La loi Grenelle I (2009) et la loi Grenelle II (2010) ont fixé des objectifs ambitieux de réduction des émissions de gaz à effet de serre dans le secteur des transports, incitant au développement des alternatives à la voiture individuelle. Ces textes fondateurs ont notamment facilité la création de nouvelles infrastructures pour les transports collectifs et encouragé les modes actifs comme le vélo.
Une avancée majeure est survenue avec la loi de transition énergétique pour la croissance verte (LTECV) de 2015, qui a introduit plusieurs mesures novatrices:
- L’obligation pour les entreprises de plus de 100 salariés d’élaborer un plan de mobilité
- Le développement des infrastructures de recharge pour véhicules électriques
- L’instauration d’une prime à la conversion pour le remplacement des véhicules polluants
La loi d’orientation des mobilités (LOM) de 2019 marque un tournant décisif dans l’approche juridique des mobilités durables. Ce texte ambitieux réforme en profondeur la gouvernance des mobilités, en confiant aux collectivités territoriales, notamment aux intercommunalités, un rôle central dans l’organisation des services de mobilité sur leur territoire. La LOM consacre juridiquement le concept de mobilité durable et instaure de nouveaux outils comme le forfait mobilité durable, permettant aux employeurs de prendre en charge les frais de déplacement domicile-travail de leurs salariés utilisant des modes alternatifs à la voiture individuelle.

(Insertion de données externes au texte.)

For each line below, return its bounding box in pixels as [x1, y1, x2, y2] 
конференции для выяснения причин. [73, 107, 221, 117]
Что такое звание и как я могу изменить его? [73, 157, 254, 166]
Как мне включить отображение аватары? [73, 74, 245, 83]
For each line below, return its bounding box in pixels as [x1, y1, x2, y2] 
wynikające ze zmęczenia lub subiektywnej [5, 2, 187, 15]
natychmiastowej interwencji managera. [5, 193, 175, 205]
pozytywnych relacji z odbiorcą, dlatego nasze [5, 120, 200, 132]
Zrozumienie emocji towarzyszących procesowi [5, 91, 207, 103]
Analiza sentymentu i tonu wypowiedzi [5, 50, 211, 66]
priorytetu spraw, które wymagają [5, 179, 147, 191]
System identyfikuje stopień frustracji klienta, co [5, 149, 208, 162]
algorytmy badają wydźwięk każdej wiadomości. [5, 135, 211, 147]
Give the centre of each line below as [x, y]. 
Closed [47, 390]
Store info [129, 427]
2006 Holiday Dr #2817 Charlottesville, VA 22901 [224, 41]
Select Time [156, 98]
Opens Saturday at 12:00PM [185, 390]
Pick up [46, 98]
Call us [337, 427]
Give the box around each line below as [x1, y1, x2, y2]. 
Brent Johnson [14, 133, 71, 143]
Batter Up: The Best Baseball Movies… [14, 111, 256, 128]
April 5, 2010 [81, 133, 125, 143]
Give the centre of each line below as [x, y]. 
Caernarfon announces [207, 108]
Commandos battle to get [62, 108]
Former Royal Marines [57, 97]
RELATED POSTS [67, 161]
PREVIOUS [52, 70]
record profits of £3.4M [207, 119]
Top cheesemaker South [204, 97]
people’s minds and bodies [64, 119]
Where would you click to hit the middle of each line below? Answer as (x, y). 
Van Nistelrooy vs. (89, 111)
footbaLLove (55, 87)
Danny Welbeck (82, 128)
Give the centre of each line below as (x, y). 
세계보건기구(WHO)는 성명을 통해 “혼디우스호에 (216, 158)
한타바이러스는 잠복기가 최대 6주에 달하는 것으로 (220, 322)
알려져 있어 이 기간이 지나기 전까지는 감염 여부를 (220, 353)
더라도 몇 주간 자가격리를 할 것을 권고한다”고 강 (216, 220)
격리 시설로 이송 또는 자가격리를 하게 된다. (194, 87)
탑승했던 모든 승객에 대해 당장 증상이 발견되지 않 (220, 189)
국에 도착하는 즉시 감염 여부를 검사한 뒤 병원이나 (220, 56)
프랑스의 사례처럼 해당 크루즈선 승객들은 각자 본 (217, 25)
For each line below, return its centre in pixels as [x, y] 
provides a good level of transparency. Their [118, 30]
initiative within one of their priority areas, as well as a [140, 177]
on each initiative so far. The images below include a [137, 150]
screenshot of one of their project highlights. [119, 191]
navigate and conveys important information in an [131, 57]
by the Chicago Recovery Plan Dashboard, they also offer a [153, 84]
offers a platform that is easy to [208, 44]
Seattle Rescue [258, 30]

Plus récemment, la loi Climat et Résilience de 2021 a renforcé les dispositions en faveur des mobilités durables, avec notamment:
- La création de zones à faibles émissions mobilité (ZFE-m) dans les agglomérations de plus de 150 000 habitants d’ici 2025
- L’interdiction progressive de la vente des véhicules émettant plus de 95g de CO2/km d’ici 2030
- Le renforcement du malus écologique pour les véhicules les plus polluants
Cette évolution législative s’inscrit dans un cadre européen contraignant, avec des directives et règlements fixant des objectifs de réduction des émissions de CO2 pour les constructeurs automobiles et promouvant les carburants alternatifs. Le Pacte vert européen (Green Deal) vise à faire de l’Europe le premier continent neutre en carbone d’ici 2050, ce qui implique une transformation profonde du secteur des transports, responsable d’environ 25% des émissions de gaz à effet de serre dans l’Union européenne.

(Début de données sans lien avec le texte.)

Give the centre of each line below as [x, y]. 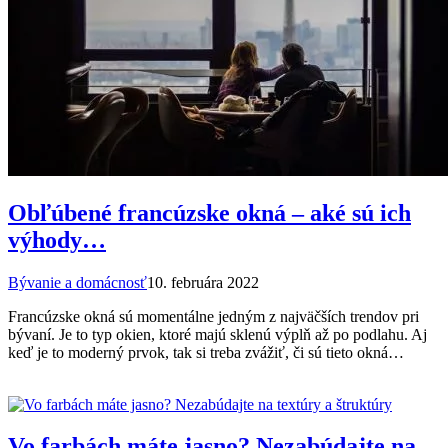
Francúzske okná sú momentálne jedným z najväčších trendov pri [213, 316]
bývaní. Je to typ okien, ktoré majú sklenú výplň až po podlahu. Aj [217, 334]
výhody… [57, 239]
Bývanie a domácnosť [77, 282]
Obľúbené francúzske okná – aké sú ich [209, 212]
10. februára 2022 [203, 282]
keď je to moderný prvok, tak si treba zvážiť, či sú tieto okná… [206, 352]
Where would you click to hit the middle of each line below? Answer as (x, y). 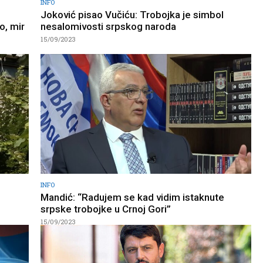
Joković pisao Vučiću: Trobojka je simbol (132, 14)
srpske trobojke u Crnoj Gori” (106, 209)
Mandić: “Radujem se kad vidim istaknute (132, 198)
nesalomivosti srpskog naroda (108, 26)
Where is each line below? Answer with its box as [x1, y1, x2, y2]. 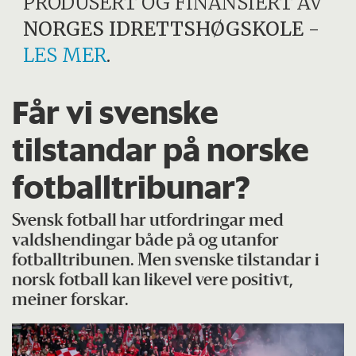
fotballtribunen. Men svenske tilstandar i [12, 253, 320, 270]
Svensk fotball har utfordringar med [12, 213, 284, 230]
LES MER [23, 42, 107, 68]
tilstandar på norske [12, 129, 310, 169]
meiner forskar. [12, 292, 130, 310]
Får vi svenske [12, 91, 219, 132]
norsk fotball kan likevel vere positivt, [12, 273, 294, 290]
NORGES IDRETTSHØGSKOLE [23, 16, 304, 41]
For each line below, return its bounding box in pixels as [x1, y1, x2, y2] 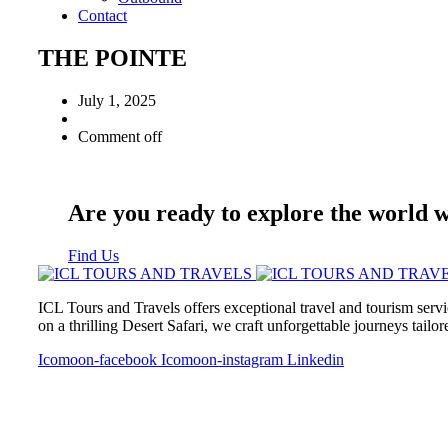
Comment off [78, 127, 162, 145]
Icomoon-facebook [38, 350, 157, 368]
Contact [78, 7, 127, 24]
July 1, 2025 [78, 91, 156, 109]
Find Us [68, 246, 119, 264]
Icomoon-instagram [161, 350, 283, 368]
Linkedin [287, 350, 344, 368]
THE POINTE [38, 44, 187, 71]
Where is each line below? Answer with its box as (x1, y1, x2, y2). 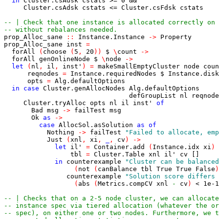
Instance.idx (153, 143, 199, 151)
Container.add (94, 143, 145, 151)
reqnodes (27, 70, 59, 77)
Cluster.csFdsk (121, 4, 176, 11)
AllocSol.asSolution (59, 121, 133, 129)
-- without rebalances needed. (4, 26, 117, 33)
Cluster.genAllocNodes (43, 85, 125, 92)
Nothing (47, 129, 74, 136)
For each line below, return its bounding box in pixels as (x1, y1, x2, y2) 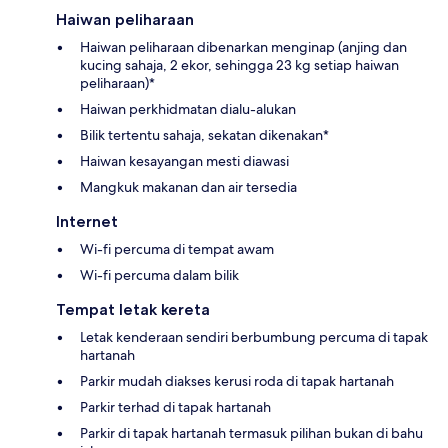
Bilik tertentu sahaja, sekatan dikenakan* (80, 126, 329, 145)
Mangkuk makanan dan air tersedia (80, 178, 297, 197)
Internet (56, 212, 118, 232)
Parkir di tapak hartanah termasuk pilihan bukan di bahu (80, 424, 423, 443)
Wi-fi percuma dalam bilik (80, 266, 239, 285)
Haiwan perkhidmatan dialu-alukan (80, 100, 296, 119)
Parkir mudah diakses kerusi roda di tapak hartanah (80, 372, 394, 391)
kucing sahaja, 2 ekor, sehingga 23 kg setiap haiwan (80, 56, 399, 75)
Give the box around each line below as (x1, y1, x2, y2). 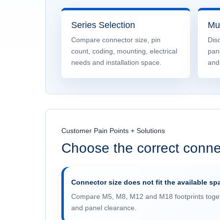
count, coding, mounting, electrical (71, 47, 177, 55)
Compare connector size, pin (71, 36, 161, 44)
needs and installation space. (71, 58, 162, 66)
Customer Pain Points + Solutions (61, 127, 165, 135)
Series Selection (71, 20, 135, 30)
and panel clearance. (71, 204, 137, 212)
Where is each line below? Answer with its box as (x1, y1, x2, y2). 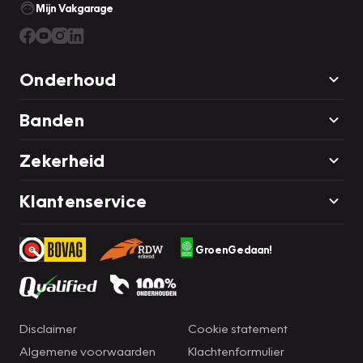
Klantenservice (19, 189, 147, 211)
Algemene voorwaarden (19, 343, 156, 358)
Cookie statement (188, 320, 288, 335)
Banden (19, 108, 84, 130)
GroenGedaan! (194, 242, 272, 256)
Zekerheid (19, 148, 105, 171)
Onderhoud (19, 67, 117, 90)
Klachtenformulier (188, 343, 284, 358)
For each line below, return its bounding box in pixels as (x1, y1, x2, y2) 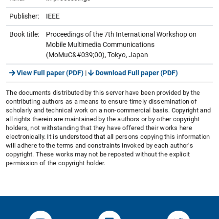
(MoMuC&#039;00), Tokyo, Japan (46, 50, 148, 59)
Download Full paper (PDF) (94, 68, 178, 77)
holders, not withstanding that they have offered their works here (6, 124, 193, 131)
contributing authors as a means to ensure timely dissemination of (6, 97, 197, 105)
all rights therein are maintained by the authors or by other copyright (6, 115, 200, 123)
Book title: (9, 30, 39, 38)
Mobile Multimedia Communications (46, 40, 154, 48)
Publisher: (9, 12, 39, 20)
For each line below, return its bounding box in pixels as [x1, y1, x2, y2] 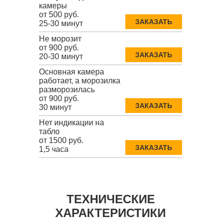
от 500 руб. [39, 10, 79, 19]
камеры [39, 1, 67, 10]
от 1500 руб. [39, 136, 83, 145]
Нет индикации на [39, 118, 104, 127]
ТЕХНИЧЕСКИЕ [66, 192, 155, 206]
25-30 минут [39, 19, 83, 28]
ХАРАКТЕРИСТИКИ [55, 206, 166, 220]
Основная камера [39, 68, 104, 76]
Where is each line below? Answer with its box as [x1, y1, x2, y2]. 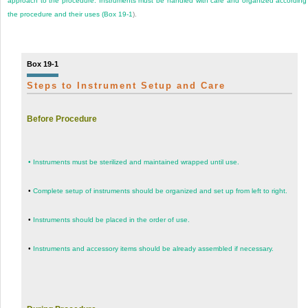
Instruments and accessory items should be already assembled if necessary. [32, 245, 274, 253]
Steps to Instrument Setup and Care [26, 80, 225, 91]
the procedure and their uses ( [8, 10, 104, 19]
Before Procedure [26, 114, 97, 124]
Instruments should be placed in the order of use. [32, 216, 190, 224]
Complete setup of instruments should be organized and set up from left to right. [32, 187, 287, 195]
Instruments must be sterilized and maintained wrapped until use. [32, 158, 239, 166]
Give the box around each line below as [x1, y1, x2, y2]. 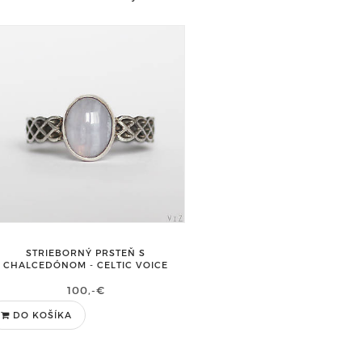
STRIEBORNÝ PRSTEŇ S [26, 247, 146, 258]
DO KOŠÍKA [13, 309, 72, 320]
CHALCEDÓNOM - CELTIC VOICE [3, 259, 169, 270]
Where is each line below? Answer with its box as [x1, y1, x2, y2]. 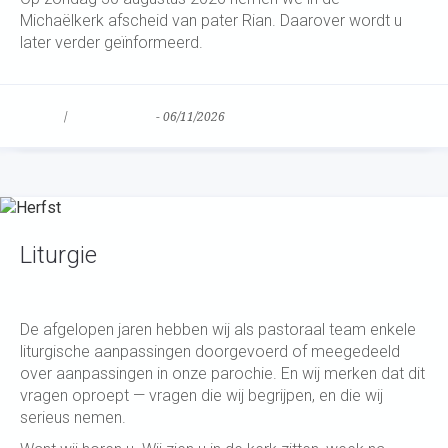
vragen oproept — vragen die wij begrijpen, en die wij [20, 386, 383, 405]
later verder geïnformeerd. [20, 33, 203, 52]
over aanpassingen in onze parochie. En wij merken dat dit [20, 364, 425, 383]
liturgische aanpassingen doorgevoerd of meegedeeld [20, 342, 400, 361]
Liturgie [20, 241, 97, 269]
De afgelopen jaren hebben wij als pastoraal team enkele [20, 320, 416, 339]
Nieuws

Gouvernance et compétences en matière de mobilités durables
La répartition des compétences en matière de mobilités durables reflète la complexité de l’architecture institutionnelle française. L’État conserve un rôle stratégique dans la définition des grandes orientations nationales, notamment à travers la Stratégie nationale bas-carbone (SNBC) qui fixe des objectifs sectoriels de réduction des émissions de gaz à effet de serre. Il demeure l’autorité compétente pour les infrastructures d’intérêt national comme le réseau ferroviaire ou autoroutier.
Les régions ont vu leur rôle considérablement renforcé par la réforme territoriale et la LOM. Elles sont désormais les autorités organisatrices de la mobilité régionale (AOMR), chargées de l’organisation des services ferroviaires régionaux, des transports routiers interurbains et scolaires. Elles élaborent les schémas régionaux d’aménagement, de développement durable et d’égalité des territoires (SRADDET) qui comportent un volet mobilité fixant les orientations en matière d’infrastructures de transport.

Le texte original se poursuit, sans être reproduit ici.